I find that people who are not familiar with horses tend to be fascinated with seeing their hooves being cleaned out. I will assume since you are bringing your horse around newbies that he has excellent ground manners. So that is something you can have a lot of people try, picking up your horse's front foot, and using a hoof pick/brush. 
You can also bring in photos off the internet of the consequences of improper/nonexistant hoof care, bring in different sized horseshoes (can hold up to horse's hoof to compare size/shape/which ones would or would not fit), and general info about keeping hooves healthy.


----------



## Poseidon (Oct 1, 2010)

I like the idea of tacking up...but that's because that's what I did for one of my projects for a class this semester. It was my first film project way back in January and we had to do a demonstration for something, but since we were using film instead of digital, there was no sound. I tacked up Abby (while all bundled up in a coat in mittens in an unheated arena in January in North Dakota. Cold.). It ended up looking really cool and my teacher really liked it. I wish I could post it on the HF just for fun, but it's on film and I have no idea how to convert it. Haha.

Good luck!


----------



## equiniphile (Aug 16, 2009)

Thanks for the ideas! I think I'll be bringing Lenox and Latte. They both have excellent ground manners, but Lenox doesn't pick up her feet herself; you have to literally grab her feathering and pull her big foot up yourself. People have such different ways of training :lol:.

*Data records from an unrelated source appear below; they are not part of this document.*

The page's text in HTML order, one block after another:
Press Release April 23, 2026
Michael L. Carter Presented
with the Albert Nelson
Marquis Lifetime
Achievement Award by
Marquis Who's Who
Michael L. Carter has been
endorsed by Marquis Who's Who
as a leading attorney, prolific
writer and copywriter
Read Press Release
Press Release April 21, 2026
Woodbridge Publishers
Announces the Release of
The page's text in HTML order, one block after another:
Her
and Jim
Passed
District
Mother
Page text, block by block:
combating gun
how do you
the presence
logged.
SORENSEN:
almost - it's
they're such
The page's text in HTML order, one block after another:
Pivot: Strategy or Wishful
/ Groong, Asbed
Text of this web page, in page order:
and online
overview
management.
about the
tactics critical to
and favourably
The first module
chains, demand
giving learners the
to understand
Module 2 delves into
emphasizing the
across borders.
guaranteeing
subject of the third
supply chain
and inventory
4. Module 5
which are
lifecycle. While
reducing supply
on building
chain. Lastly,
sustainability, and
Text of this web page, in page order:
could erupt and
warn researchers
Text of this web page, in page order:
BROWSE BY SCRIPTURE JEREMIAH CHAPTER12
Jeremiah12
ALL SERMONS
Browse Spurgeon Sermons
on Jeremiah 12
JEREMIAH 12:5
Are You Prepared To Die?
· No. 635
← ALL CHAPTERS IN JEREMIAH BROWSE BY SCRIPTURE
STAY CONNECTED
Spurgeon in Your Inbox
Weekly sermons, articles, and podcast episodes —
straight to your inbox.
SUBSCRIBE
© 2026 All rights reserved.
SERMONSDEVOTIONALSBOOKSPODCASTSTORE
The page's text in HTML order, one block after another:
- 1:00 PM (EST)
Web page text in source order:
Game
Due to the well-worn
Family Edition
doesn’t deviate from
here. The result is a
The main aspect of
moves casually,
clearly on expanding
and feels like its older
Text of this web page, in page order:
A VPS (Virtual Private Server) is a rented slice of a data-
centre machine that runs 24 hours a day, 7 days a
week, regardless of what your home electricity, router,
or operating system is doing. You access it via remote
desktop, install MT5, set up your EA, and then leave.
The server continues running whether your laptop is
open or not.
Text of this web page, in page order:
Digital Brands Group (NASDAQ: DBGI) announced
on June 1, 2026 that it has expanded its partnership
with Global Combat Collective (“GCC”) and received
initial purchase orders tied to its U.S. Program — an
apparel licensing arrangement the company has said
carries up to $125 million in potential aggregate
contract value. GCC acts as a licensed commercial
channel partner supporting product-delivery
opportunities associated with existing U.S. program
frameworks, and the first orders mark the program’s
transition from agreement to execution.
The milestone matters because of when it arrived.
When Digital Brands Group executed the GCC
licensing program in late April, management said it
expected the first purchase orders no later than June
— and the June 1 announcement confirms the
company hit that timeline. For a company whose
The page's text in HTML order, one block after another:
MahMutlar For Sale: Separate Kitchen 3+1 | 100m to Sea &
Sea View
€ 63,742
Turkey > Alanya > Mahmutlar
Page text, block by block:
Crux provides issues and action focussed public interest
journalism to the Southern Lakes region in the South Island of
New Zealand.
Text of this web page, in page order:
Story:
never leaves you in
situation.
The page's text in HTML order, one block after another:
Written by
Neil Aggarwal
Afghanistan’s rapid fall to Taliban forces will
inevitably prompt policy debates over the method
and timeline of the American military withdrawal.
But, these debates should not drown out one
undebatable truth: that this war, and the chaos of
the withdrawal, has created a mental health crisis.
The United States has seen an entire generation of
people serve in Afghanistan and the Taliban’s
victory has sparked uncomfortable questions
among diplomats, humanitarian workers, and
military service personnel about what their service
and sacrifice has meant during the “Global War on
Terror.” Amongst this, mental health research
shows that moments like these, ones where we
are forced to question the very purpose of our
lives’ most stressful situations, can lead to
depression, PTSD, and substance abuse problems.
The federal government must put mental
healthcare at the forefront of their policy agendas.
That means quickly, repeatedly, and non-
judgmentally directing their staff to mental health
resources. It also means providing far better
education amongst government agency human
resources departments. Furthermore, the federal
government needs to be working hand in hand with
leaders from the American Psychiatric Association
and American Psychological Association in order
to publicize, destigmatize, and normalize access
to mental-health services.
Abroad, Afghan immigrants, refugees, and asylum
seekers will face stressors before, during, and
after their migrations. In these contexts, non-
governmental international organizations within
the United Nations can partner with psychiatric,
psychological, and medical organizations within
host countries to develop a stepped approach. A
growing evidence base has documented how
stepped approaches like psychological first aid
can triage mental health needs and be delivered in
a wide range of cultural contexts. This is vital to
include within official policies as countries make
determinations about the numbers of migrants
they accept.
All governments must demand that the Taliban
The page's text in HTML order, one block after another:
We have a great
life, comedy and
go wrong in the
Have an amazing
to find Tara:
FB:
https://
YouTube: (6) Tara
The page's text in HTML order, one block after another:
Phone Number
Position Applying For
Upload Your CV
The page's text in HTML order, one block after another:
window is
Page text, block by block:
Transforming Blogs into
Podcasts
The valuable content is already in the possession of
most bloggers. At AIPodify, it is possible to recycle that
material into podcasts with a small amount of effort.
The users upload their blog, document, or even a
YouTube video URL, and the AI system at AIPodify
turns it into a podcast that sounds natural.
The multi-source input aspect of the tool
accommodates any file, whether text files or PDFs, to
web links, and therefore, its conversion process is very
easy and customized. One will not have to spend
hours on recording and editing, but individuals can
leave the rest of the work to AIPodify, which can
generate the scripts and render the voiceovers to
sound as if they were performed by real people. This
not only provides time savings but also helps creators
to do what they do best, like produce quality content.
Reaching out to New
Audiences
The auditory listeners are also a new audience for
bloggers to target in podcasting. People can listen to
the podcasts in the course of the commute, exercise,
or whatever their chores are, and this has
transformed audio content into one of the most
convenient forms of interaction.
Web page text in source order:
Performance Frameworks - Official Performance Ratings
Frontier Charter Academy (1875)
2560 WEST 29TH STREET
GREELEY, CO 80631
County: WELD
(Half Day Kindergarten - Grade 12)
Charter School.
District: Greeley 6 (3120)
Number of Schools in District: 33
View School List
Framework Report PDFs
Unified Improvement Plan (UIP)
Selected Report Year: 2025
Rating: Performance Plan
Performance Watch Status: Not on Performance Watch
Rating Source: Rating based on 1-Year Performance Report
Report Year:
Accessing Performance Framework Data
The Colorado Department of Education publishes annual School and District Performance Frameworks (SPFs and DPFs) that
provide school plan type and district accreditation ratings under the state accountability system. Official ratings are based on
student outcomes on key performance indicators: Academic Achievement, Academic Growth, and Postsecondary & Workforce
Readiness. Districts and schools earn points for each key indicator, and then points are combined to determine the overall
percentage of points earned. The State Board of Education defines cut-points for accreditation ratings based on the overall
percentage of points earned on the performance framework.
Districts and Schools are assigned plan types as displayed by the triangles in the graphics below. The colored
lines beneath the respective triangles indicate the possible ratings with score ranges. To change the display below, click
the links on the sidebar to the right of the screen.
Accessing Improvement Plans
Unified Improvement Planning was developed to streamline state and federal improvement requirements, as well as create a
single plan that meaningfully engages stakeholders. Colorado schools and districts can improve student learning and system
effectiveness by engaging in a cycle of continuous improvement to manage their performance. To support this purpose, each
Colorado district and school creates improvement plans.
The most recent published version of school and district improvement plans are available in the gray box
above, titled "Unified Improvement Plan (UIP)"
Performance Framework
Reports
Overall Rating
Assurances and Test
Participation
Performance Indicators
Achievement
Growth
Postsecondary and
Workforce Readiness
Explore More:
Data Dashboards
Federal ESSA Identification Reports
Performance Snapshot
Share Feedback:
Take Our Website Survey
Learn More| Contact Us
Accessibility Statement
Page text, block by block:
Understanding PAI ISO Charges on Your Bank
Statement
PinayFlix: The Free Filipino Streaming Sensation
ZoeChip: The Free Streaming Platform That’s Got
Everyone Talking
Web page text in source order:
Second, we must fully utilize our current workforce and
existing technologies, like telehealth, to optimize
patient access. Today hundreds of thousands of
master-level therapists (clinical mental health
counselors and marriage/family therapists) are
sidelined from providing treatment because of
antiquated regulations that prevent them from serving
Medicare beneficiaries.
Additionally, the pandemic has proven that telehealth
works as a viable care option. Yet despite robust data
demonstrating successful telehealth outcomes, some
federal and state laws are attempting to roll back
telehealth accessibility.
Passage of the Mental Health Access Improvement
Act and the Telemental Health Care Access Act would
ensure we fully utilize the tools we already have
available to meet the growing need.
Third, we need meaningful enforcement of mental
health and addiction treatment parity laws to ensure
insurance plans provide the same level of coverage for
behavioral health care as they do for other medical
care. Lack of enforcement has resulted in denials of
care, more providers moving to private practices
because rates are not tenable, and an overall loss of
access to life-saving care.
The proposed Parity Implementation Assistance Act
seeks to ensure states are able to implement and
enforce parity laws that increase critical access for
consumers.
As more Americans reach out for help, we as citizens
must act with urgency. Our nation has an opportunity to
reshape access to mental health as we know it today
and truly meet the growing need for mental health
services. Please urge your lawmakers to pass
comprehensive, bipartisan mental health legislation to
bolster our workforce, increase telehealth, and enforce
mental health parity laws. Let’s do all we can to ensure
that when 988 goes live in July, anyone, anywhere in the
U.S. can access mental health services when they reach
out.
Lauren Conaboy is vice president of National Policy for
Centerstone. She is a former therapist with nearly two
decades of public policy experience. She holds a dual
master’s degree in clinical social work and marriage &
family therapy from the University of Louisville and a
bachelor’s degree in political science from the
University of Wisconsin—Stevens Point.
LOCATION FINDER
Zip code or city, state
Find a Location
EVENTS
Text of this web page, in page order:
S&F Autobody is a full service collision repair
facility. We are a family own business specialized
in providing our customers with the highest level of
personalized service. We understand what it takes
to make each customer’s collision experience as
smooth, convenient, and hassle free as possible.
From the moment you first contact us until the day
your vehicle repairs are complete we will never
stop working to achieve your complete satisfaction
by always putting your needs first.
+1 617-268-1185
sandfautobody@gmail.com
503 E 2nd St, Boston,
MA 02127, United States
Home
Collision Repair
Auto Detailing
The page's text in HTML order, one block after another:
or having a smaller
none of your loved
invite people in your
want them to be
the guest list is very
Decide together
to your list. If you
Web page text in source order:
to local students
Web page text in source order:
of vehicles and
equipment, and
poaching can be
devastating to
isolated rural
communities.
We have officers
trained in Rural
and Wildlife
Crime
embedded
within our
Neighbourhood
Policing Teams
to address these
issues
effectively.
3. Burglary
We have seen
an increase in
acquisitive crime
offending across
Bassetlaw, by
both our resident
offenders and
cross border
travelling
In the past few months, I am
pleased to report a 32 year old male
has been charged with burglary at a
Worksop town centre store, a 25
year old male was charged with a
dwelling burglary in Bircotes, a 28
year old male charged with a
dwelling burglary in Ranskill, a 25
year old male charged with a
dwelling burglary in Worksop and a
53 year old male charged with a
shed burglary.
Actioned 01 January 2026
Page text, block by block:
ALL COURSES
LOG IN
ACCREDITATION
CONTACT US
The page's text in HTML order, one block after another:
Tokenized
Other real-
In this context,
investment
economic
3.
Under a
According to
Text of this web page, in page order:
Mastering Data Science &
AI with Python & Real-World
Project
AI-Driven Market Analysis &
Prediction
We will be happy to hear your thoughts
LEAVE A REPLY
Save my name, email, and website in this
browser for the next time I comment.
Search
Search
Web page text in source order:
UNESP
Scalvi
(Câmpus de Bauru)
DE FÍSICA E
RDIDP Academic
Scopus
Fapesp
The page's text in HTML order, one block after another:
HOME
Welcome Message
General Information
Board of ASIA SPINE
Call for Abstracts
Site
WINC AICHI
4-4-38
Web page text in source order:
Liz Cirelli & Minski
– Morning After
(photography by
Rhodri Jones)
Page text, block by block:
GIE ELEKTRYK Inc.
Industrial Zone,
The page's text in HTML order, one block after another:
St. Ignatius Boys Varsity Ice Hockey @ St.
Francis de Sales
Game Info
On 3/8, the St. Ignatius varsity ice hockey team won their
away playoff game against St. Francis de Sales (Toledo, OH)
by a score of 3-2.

If I do do the tacking up, there will be no riding....that I'll make sure of haha!


----------



## Tamibunny (Jan 14, 2011)

If your horses do some tricks, that would be fun to have them bow and such. You should have people come up and try to pick a foot up, see if they can do it. I hate when people think that horses automaticly do everything. lol A little evil but it would be entertaining


----------



## equiniphile (Aug 16, 2009)

^Hah! Latte and Frappe (the mini foals) actually do bow and lay down, but I only get the extra credit if everyone can try and succeed in doing it.


----------